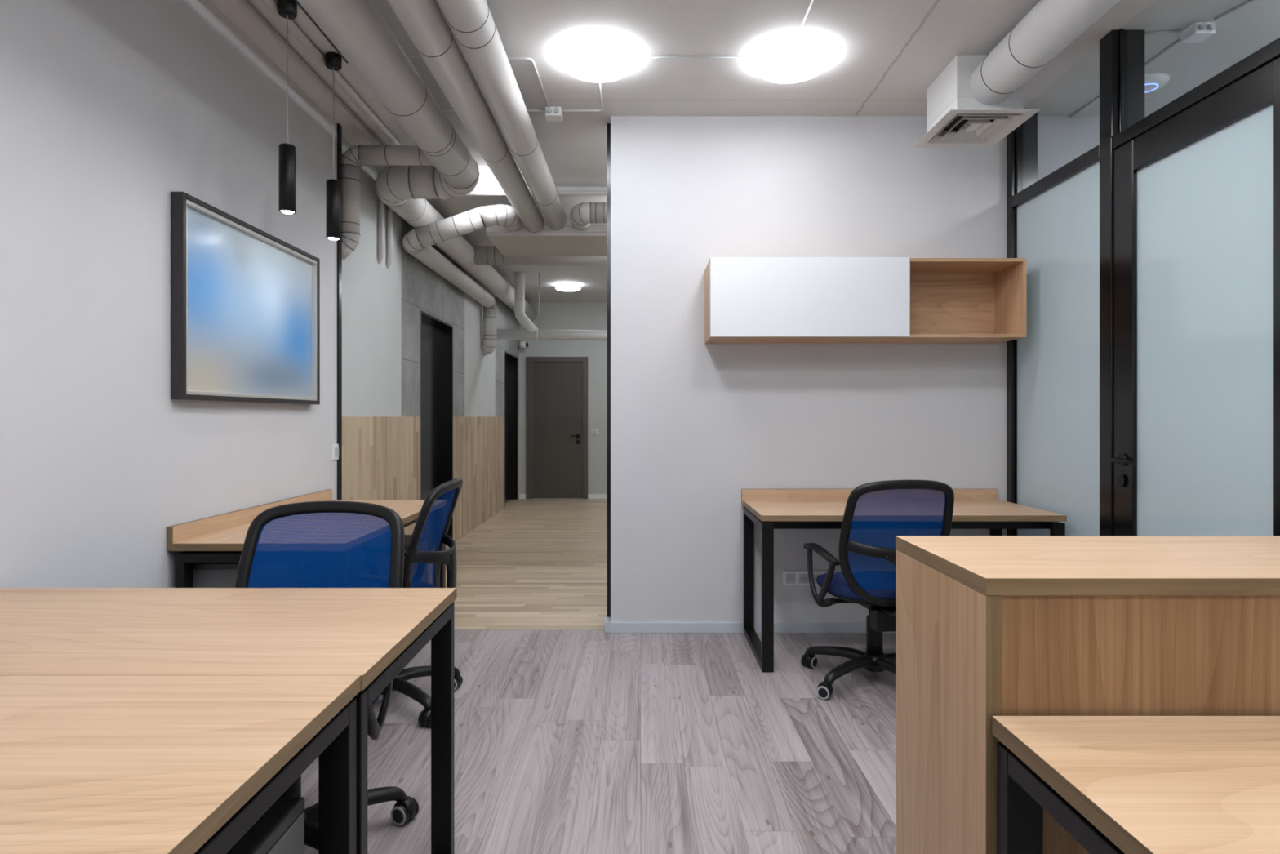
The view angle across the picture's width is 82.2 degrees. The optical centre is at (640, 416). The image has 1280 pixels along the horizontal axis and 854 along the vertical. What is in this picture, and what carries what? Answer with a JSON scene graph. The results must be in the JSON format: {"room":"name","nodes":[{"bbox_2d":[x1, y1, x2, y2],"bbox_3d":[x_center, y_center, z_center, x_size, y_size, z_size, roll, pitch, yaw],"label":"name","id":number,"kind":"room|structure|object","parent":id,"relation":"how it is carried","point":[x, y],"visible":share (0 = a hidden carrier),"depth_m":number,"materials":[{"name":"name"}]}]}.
{"room":"open-plan office","nodes":[
{"label":"open-plan office","id":0,"kind":"room"},
{"bbox_2d":[0,0,337,588],"bbox_3d":[-1.855,-0.240,0.525,0.190,2.920,7.450,0,0,0],"label":"wall","id":1,"kind":"structure","parent":0,"point":[109,108],"depth_m":2.50,"materials":[{"name":"paint"}]},
{"bbox_2d":[171,191,319,404],"bbox_3d":[-1.734,-0.454,3.326,0.047,0.777,1.168,0,0,0],"label":"framed picture","id":2,"kind":"object","parent":1,"relation":"attached to","point":[246,300],"visible":1,"depth_m":3.16,"materials":[{"name":"black metal"}]},
{"bbox_2d":[331,444,338,460],"bbox_3d":[-1.753,0.203,4.220,0.014,0.090,0.090,0,0,0],"label":"light switch","id":3,"kind":"object","parent":1,"relation":"attached to","point":[335,447],"visible":1,"depth_m":4.20,"materials":[{"name":"white plastic"}]},
{"bbox_2d":[297,0,537,321],"bbox_3d":[-1.380,-1.515,3.855,0.761,0.221,14.110,0,0,0],"label":"ventilation duct","id":4,"kind":"object","parent":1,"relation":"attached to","point":[356,28],"visible":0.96,"depth_m":3.66,"materials":[{"name":"metal"}]},
{"bbox_2d":[342,144,433,259],"bbox_3d":[-1.536,-1.282,4.390,0.652,0.685,0.120,0,0,0],"label":"duct","id":5,"kind":"object","parent":4,"relation":"attached to","point":[355,157],"visible":0.78,"depth_m":4.34,"materials":[{"name":"metal"}]},
{"bbox_2d":[474,245,607,265],"bbox_3d":[-0.400,-1.515,6.900,2.300,0.178,0.178,0,0,0],"label":"duct","id":6,"kind":"object","parent":4,"relation":"attached to","point":[484,255],"visible":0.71,"depth_m":6.83,"materials":[{"name":"metal"}]},
{"bbox_2d":[342,136,519,542],"bbox_3d":[-1.890,-0.240,7.580,0.160,2.920,6.660,0,0,0],"label":"wall","id":7,"kind":"structure","parent":0,"point":[382,306],"depth_m":5.62,"materials":[{"name":"paint"}]},
{"bbox_2d":[337,123,342,499],"bbox_3d":[-1.779,-0.240,4.270,0.062,2.920,0.040,0,0,0],"label":"trim","id":8,"kind":"structure","parent":7,"relation":"attached to","point":[339,126],"depth_m":4.26,"materials":[{"name":"black"}]},
{"bbox_2d":[377,198,384,263],"bbox_3d":[-1.798,-1.278,5.058,0.073,0.445,0.039,0,0,30],"label":"pipe","id":9,"kind":"object","parent":7,"relation":"attached to","point":[381,205],"visible":0.97,"depth_m":5.04,"materials":[{"name":"metal"}]},
{"bbox_2d":[386,205,392,268],"bbox_3d":[-1.798,-1.278,5.228,0.073,0.445,0.039,0,0,30],"label":"pipe","id":10,"kind":"object","parent":7,"relation":"attached to","point":[389,211],"visible":0.98,"depth_m":5.21,"materials":[{"name":"metal"}]},
{"bbox_2d":[420,310,453,551],"bbox_3d":[-1.889,0.172,6.546,0.163,2.095,1.027,0,0,0],"label":"door","id":11,"kind":"structure","parent":7,"relation":"in","point":[436,334],"depth_m":6.83,"materials":[{"name":"black"}]},
{"bbox_2d":[402,204,523,355],"bbox_3d":[-1.385,-1.144,6.933,0.953,0.877,3.120,0,0,0],"label":"ventilation duct","id":12,"kind":"object","parent":7,"relation":"attached to","point":[418,242],"visible":0.99,"depth_m":5.45,"materials":[{"name":"metal"}]},
{"bbox_2d":[504,351,517,508],"bbox_3d":[-1.889,0.172,10.270,0.163,2.095,1.020,0,0,0],"label":"door","id":13,"kind":"structure","parent":7,"relation":"in","point":[510,360],"depth_m":10.76,"materials":[{"name":"black wood"}]},
{"bbox_2d":[518,341,528,348],"bbox_3d":[-1.732,-1.060,10.835,0.155,0.100,0.150,0,0,0],"label":"security camera","id":14,"kind":"object","parent":7,"relation":"attached to","point":[522,344],"visible":1,"depth_m":10.77,"materials":[{"name":"white plastic"}]},
{"bbox_2d":[519,302,607,498],"bbox_3d":[-0.550,-0.240,10.980,2.900,2.920,0.140,0,0,0],"label":"wall","id":15,"kind":"structure","parent":0,"point":[553,315],"depth_m":10.91,"materials":[{"name":"paint"}]},
{"bbox_2d":[526,356,587,498],"bbox_3d":[-1.240,0.165,10.880,0.912,2.110,0.060,0,0,0],"label":"door","id":16,"kind":"structure","parent":15,"relation":"in","point":[557,387],"depth_m":10.90,"materials":[{"name":"grey"}]},
{"bbox_2d":[519,493,607,498],"bbox_3d":[-0.500,1.185,10.903,2.600,0.070,0.014,0,0,0],"label":"baseboard","id":17,"kind":"structure","parent":15,"relation":"attached to","point":[521,495],"depth_m":10.90,"materials":[{"name":"white plastic"}]},
{"bbox_2d":[591,428,597,434],"bbox_3d":[-0.680,0.220,10.903,0.080,0.080,0.014,0,0,0],"label":"light switch","id":18,"kind":"object","parent":15,"relation":"attached to","point":[594,431],"visible":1,"depth_m":10.90,"materials":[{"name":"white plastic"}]},
{"bbox_2d":[301,498,896,853],"bbox_3d":[1.300,1.270,3.950,6.600,0.100,14.300,0,0,0],"label":"floor","id":19,"kind":"structure","parent":0,"point":[566,741],"depth_m":2.84,"materials":[{"name":"grey laminate"}]},
{"bbox_2d":[0,675,359,853],"bbox_3d":[-1.129,0.845,0.976,1.241,0.750,0.713,0,0,0],"label":"office desk","id":20,"kind":"object","parent":19,"relation":"on","point":[90,764],"visible":1,"depth_m":1.06,"materials":[{"name":"brown wood"}]},
{"bbox_2d":[0,587,456,853],"bbox_3d":[-1.127,0.845,1.673,1.245,0.750,0.681,0,0,0],"label":"office desk","id":21,"kind":"object","parent":19,"relation":"on","point":[371,633],"visible":0.77,"depth_m":1.66,"materials":[{"name":"brown wood"}]},
{"bbox_2d":[192,562,291,587],"bbox_3d":[-1.617,0.890,2.970,0.235,0.660,0.360,0,0,0],"label":"drawer pedestal","id":22,"kind":"object","parent":19,"relation":"on","point":[205,575],"visible":0.02,"depth_m":2.79,"materials":[{"name":"grey metal"}]},
{"bbox_2d":[226,797,304,853],"bbox_3d":[-0.772,0.930,0.988,0.415,0.580,0.495,0,0,0],"label":"drawer pedestal","id":23,"kind":"object","parent":19,"relation":"on","point":[280,829],"visible":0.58,"depth_m":1.17,"materials":[{"name":"grey metal"}]},
{"bbox_2d":[166,488,446,587],"bbox_3d":[-1.427,0.814,3.430,0.663,0.812,1.420,0,0,0],"label":"office desk","id":24,"kind":"object","parent":19,"relation":"on","point":[220,538],"visible":0.25,"depth_m":2.88,"materials":[{"name":"brown wood"}]},
{"bbox_2d":[234,501,418,850],"bbox_3d":[-0.996,0.744,1.978,0.688,0.955,0.686,0,0,0],"label":"office chair","id":25,"kind":"object","parent":19,"relation":"on","point":[406,808],"visible":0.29,"depth_m":2.24,"materials":[{"name":"blue fabric"}]},
{"bbox_2d":[303,534,428,587],"bbox_3d":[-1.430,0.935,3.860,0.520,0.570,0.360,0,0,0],"label":"office chair","id":26,"kind":"object","parent":19,"relation":"on","point":[407,537],"visible":0.07,"depth_m":3.68,"materials":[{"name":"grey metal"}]},
{"bbox_2d":[309,478,462,727],"bbox_3d":[-1.119,0.744,3.111,0.692,0.955,0.701,0,0,0],"label":"office chair","id":27,"kind":"object","parent":19,"relation":"on","point":[448,557],"visible":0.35,"depth_m":3.00,"materials":[{"name":"black plastic"}]},
{"bbox_2d":[454,628,604,630],"bbox_3d":[-0.980,1.224,4.200,1.560,0.013,0.020,0,0,0],"label":"trim","id":28,"kind":"structure","parent":19,"relation":"on","point":[455,628],"depth_m":4.20,"materials":[{"name":"beige"}]},
{"bbox_2d":[800,480,954,699],"bbox_3d":[1.093,0.744,3.367,0.711,0.955,0.686,0,0,-8],"label":"office chair","id":29,"kind":"object","parent":19,"relation":"on","point":[875,590],"visible":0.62,"depth_m":3.17,"materials":[{"name":"black plastic"}]},
{"bbox_2d":[741,488,1066,672],"bbox_3d":[1.300,0.814,3.820,1.460,0.812,0.655,0,0,0],"label":"office desk","id":30,"kind":"object","parent":19,"relation":"on","point":[770,509],"visible":0.75,"depth_m":3.63,"materials":[{"name":"brown wood"}]},
{"bbox_2d":[895,535,1279,853],"bbox_3d":[1.292,0.738,1.363,1.495,0.965,0.411,0,0,0],"label":"reception desk","id":31,"kind":"object","parent":19,"relation":"on","point":[988,626],"depth_m":1.16,"materials":[{"name":"brown wood"}]},
{"bbox_2d":[895,535,1279,595],"bbox_3d":[1.292,0.269,1.363,1.495,0.028,0.411,0,0,0],"label":"countertop","id":32,"kind":"structure","parent":31,"relation":"on","point":[988,565],"depth_m":1.28,"materials":[{"name":"brown wood"}]},
{"bbox_2d":[1099,28,1144,535],"bbox_3d":[2.143,-0.240,3.260,0.145,2.920,0.100,0,0,0],"label":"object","id":33,"kind":"structure","parent":19,"relation":"on","point":[1122,51],"depth_m":3.24,"materials":[{"name":"black metal"}]},
{"bbox_2d":[991,715,1279,853],"bbox_3d":[1.276,0.845,0.786,1.448,0.750,0.733,0,0,0],"label":"office desk","id":34,"kind":"object","parent":19,"relation":"on","point":[1116,784],"visible":1,"depth_m":0.99,"materials":[{"name":"brown wood"}]},
{"bbox_2d":[1109,57,1279,535],"bbox_3d":[2.064,0.021,2.743,0.112,2.378,0.945,0,0,0],"label":"door","id":35,"kind":"structure","parent":19,"relation":"on","point":[1197,194],"depth_m":2.75,"materials":[{"name":"black"}]},
{"bbox_2d":[209,0,1279,302],"bbox_3d":[1.300,-1.760,3.900,6.600,0.120,14.400,0,0,0],"label":"ceiling","id":36,"kind":"structure","parent":0,"point":[882,56],"depth_m":3.49,"materials":[{"name":"white paint"}]},
{"bbox_2d":[277,0,297,213],"bbox_3d":[-1.445,-1.266,3.000,0.072,0.867,0.072,0,0,0],"label":"pendant lamp","id":37,"kind":"object","parent":36,"relation":"hanging from","point":[286,9],"visible":1,"depth_m":2.98,"materials":[{"name":"black metal"}]},
{"bbox_2d":[294,0,348,63],"bbox_3d":[-1.400,-1.692,0.150,0.012,0.012,6.700,0,0,0],"label":"cable","id":38,"kind":"object","parent":36,"relation":"attached to","point":[295,1],"visible":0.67,"depth_m":3.20,"materials":[{"name":"grey plastic"}]},
{"bbox_2d":[233,0,431,199],"bbox_3d":[-1.612,-1.675,1.200,0.040,0.040,8.800,0,0,0],"label":"conduit","id":39,"kind":"object","parent":36,"relation":"attached to","point":[252,13],"visible":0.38,"depth_m":3.48,"materials":[{"name":"metal"}]},
{"bbox_2d":[324,51,342,239],"bbox_3d":[-1.445,-1.266,3.450,0.072,0.867,0.072,0,0,0],"label":"pendant lamp","id":40,"kind":"object","parent":36,"relation":"hanging from","point":[333,60],"visible":1,"depth_m":3.43,"materials":[{"name":"black metal"}]},
{"bbox_2d":[261,0,446,199],"bbox_3d":[-1.500,-1.675,1.200,0.040,0.040,8.800,0,0,0],"label":"conduit","id":41,"kind":"object","parent":36,"relation":"attached to","point":[272,5],"visible":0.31,"depth_m":3.53,"materials":[{"name":"metal"}]},
{"bbox_2d":[407,55,550,106],"bbox_3d":[-0.897,-1.695,3.722,0.806,0.012,0.556,0,0,0],"label":"cable","id":42,"kind":"object","parent":36,"relation":"attached to","point":[408,56],"visible":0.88,"depth_m":3.49,"materials":[{"name":"white paint"}]},
{"bbox_2d":[473,172,502,191],"bbox_3d":[-1.100,-1.664,5.200,0.328,0.072,0.328,0,0,0],"label":"ceiling light","id":43,"kind":"object","parent":36,"relation":"attached to","point":[487,182],"visible":0.46,"depth_m":5.14,"materials":[{"name":"white plastic"}]},
{"bbox_2d":[441,109,545,111],"bbox_3d":[-0.940,-1.695,4.060,0.820,0.012,0.011,0,0,0],"label":"cable","id":44,"kind":"object","parent":36,"relation":"attached to","point":[443,110],"visible":0.34,"depth_m":4.05,"materials":[{"name":"white paint"}]},
{"bbox_2d":[466,190,607,195],"bbox_3d":[-0.425,-1.635,5.360,2.350,0.036,0.035,0,0,0],"label":"pipe","id":45,"kind":"object","parent":36,"relation":"hanging from","point":[473,192],"visible":0.32,"depth_m":5.34,"materials":[{"name":"metal"}]},
{"bbox_2d":[485,225,607,256],"bbox_3d":[-0.225,-1.442,6.050,1.950,0.075,0.740,0,0,0],"label":"ceiling beam","id":46,"kind":"structure","parent":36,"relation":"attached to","point":[568,241],"depth_m":5.90,"materials":[{"name":"paint"}]},
{"bbox_2d":[569,201,607,230],"bbox_3d":[0.031,-1.515,5.524,1.137,0.154,0.302,0,0,0],"label":"duct","id":47,"kind":"object","parent":46,"relation":"attached to","point":[582,215],"visible":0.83,"depth_m":5.40,"materials":[{"name":"metal"}]},
{"bbox_2d":[496,271,607,340],"bbox_3d":[-0.470,-1.292,8.660,2.442,0.816,0.132,0,0,0],"label":"drain pipe","id":48,"kind":"object","parent":36,"relation":"hanging from","point":[530,331],"visible":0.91,"depth_m":8.61,"materials":[{"name":"grey metal"}]},
{"bbox_2d":[545,106,562,121],"bbox_3d":[-0.480,-1.675,4.051,0.090,0.050,0.107,0,0,0],"label":"junction box","id":49,"kind":"object","parent":36,"relation":"attached to","point":[552,113],"visible":1,"depth_m":4.02,"materials":[{"name":"white plastic"}]},
{"bbox_2d":[528,186,607,190],"bbox_3d":[-0.500,-1.685,5.460,2.500,0.030,0.080,0,0,0],"label":"cable tray","id":50,"kind":"object","parent":36,"relation":"attached to","point":[557,188],"visible":0.14,"depth_m":5.42,"materials":[{"name":"white paint"}]},
{"bbox_2d":[555,283,580,291],"bbox_3d":[-0.935,-1.664,9.440,0.328,0.072,0.328,0,0,0],"label":"ceiling light","id":51,"kind":"object","parent":36,"relation":"attached to","point":[563,286],"visible":1,"depth_m":9.35,"materials":[{"name":"white plastic"}]},
{"bbox_2d":[555,286,580,291],"bbox_3d":[-0.935,-1.639,9.440,0.320,0.023,0.320,0,0,0],"label":"diffuser","id":52,"kind":"object","parent":51,"relation":"attached to","point":[560,288],"depth_m":9.37,"materials":[{"name":"white plastic"}]},
{"bbox_2d":[563,82,603,111],"bbox_3d":[-0.315,-1.695,3.843,0.231,0.012,0.446,0,0,0],"label":"cable","id":53,"kind":"object","parent":36,"relation":"attached to","point":[600,83],"visible":0.92,"depth_m":4.05,"materials":[{"name":"white paint"}]},
{"bbox_2d":[562,44,632,82],"bbox_3d":[-0.203,-1.664,3.450,0.328,0.072,0.328,0,0,0],"label":"ceiling light","id":54,"kind":"object","parent":36,"relation":"attached to","point":[593,63],"visible":1,"depth_m":3.40,"materials":[{"name":"white plastic"}]},
{"bbox_2d":[633,56,756,58],"bbox_3d":[0.255,-1.696,3.460,0.580,0.010,0.010,0,0,0],"label":"cable","id":55,"kind":"object","parent":36,"relation":"attached to","point":[634,57],"visible":1,"depth_m":3.46,"materials":[{"name":"grey plastic"}]},
{"bbox_2d":[756,44,827,83],"bbox_3d":[0.712,-1.664,3.460,0.328,0.072,0.328,0,0,0],"label":"ceiling light","id":56,"kind":"object","parent":36,"relation":"attached to","point":[792,64],"visible":1,"depth_m":3.41,"materials":[{"name":"white plastic"}]},
{"bbox_2d":[795,0,813,39],"bbox_3d":[0.695,-1.696,0.045,0.010,0.010,6.490,0,0,0],"label":"cable","id":57,"kind":"object","parent":36,"relation":"attached to","point":[811,1],"visible":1,"depth_m":3.12,"materials":[{"name":"white plastic"}]},
{"bbox_2d":[913,54,1039,146],"bbox_3d":[1.645,-1.559,3.631,0.415,0.282,0.462,0,0,0],"label":"ceiling vent","id":58,"kind":"object","parent":36,"relation":"in","point":[954,117],"visible":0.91,"depth_m":3.56,"materials":[{"name":"white metal"}]},
{"bbox_2d":[968,0,1119,105],"bbox_3d":[1.645,-1.565,0.125,0.208,0.208,6.650,0,0,0],"label":"ventilation duct","id":59,"kind":"object","parent":36,"relation":"hanging from","point":[1050,26],"visible":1,"depth_m":2.97,"materials":[{"name":"white metal"}]},
{"bbox_2d":[1069,39,1180,118],"bbox_3d":[2.430,-1.695,3.710,0.011,0.012,0.880,0,0,0],"label":"cable","id":60,"kind":"object","parent":36,"relation":"attached to","point":[1179,40],"visible":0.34,"depth_m":3.50,"materials":[{"name":"paint"}]},
{"bbox_2d":[1144,71,1169,93],"bbox_3d":[2.560,-1.681,3.720,0.200,0.038,0.200,0,0,0],"label":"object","id":61,"kind":"object","parent":36,"relation":"attached to","point":[1153,81],"visible":0.5,"depth_m":3.65,"materials":[{"name":"white plastic"}]},
{"bbox_2d":[1144,29,1181,34],"bbox_3d":[2.285,-1.696,3.235,0.173,0.010,0.010,0,0,10],"label":"cable","id":62,"kind":"object","parent":36,"relation":"attached to","point":[1174,30],"visible":0.88,"depth_m":3.23,"materials":[{"name":"grey plastic"}]},
{"bbox_2d":[1180,22,1216,43],"bbox_3d":[2.430,-1.675,3.192,0.090,0.050,0.107,0,0,0],"label":"junction box","id":63,"kind":"object","parent":36,"relation":"attached to","point":[1197,32],"visible":1,"depth_m":3.17,"materials":[{"name":"white plastic"}]},
{"bbox_2d":[1213,0,1253,20],"bbox_3d":[2.552,-1.696,2.885,0.175,0.010,0.509,0,0,-41],"label":"cable","id":64,"kind":"object","parent":36,"relation":"attached to","point":[1249,1],"visible":1,"depth_m":3.05,"materials":[{"name":"paint"}]},
{"bbox_2d":[610,115,1146,622],"bbox_3d":[2.215,-0.240,4.200,4.770,2.920,0.100,0,0,0],"label":"wall","id":65,"kind":"structure","parent":0,"point":[695,424],"depth_m":4.15,"materials":[{"name":"paint"}]},
{"bbox_2d":[607,123,610,617],"bbox_3d":[-0.172,-0.270,4.270,0.044,2.860,0.040,0,0,0],"label":"trim","id":66,"kind":"structure","parent":65,"relation":"attached to","point":[608,124],"depth_m":4.25,"materials":[{"name":"black"}]},
{"bbox_2d":[604,614,896,632],"bbox_3d":[2.147,1.191,4.218,4.705,0.058,0.164,0,0,0],"label":"baseboard","id":67,"kind":"structure","parent":65,"relation":"attached to","point":[609,627],"depth_m":4.14,"materials":[{"name":"grey paint"}]},
{"bbox_2d":[782,570,809,586],"bbox_3d":[0.878,0.912,4.143,0.147,0.083,0.013,0,0,0],"label":"wall socket","id":68,"kind":"object","parent":65,"relation":"attached to","point":[795,578],"depth_m":4.14,"materials":[{"name":"white plastic"}]},
{"bbox_2d":[813,570,827,586],"bbox_3d":[1.014,0.912,4.143,0.078,0.083,0.013,0,0,0],"label":"wall socket","id":69,"kind":"object","parent":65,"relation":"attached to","point":[815,573],"depth_m":4.14,"materials":[{"name":"white plastic"}]},
{"bbox_2d":[704,257,1026,343],"bbox_3d":[1.186,-0.620,3.975,1.648,0.413,0.350,0,0,0],"label":"upper cabinet","id":70,"kind":"object","parent":65,"relation":"attached to","point":[748,300],"visible":1,"depth_m":3.80,"materials":[{"name":"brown wood"}]},
{"bbox_2d":[1006,111,1037,535],"bbox_3d":[2.143,-0.240,4.112,0.145,2.920,0.075,0,0,0],"label":"trim","id":71,"kind":"structure","parent":65,"relation":"attached to","point":[1021,142],"depth_m":4.09,"materials":[{"name":"black metal"}]},
{"bbox_2d":[1017,161,1099,535],"bbox_3d":[2.100,0.028,3.700,0.060,2.385,0.780,0,0,0],"label":"window","id":72,"kind":"structure","parent":65,"relation":"in","point":[1058,228],"depth_m":3.63,"materials":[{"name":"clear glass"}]},
{"bbox_3d":[1.325,-0.240,-3.250,6.550,2.920,0.100,0,0,0],"label":"wall","id":73,"kind":"structure","parent":0,"visible":0},
{"bbox_2d":[386,0,544,232],"bbox_3d":[-0.823,-1.500,1.240,0.156,0.156,8.880,0,0,0],"label":"ventilation duct","id":74,"kind":"object","parent":73,"relation":"attached to","point":[424,21],"visible":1,"depth_m":3.28,"materials":[{"name":"metal"}]},
{"bbox_2d":[437,0,567,230],"bbox_3d":[-0.652,-1.523,1.240,0.166,0.166,8.880,0,0,0],"label":"ventilation duct","id":75,"kind":"object","parent":73,"relation":"attached to","point":[472,23],"visible":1,"depth_m":3.31,"materials":[{"name":"metal"}]},
{"bbox_2d":[1012,37,1279,207],"bbox_3d":[2.100,-1.198,0.445,0.060,0.065,7.290,0,0,0],"label":"trim","id":76,"kind":"structure","parent":73,"relation":"attached to","point":[1269,52],"depth_m":2.91,"materials":[{"name":"black metal"}]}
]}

++++++

• What is needed: Wherever a line of the records above contains the string "open", copy that line out.

• Response to the exercise:
{"room":"open-plan office","nodes":[
{"label":"open-plan office","id":0,"kind":"room"},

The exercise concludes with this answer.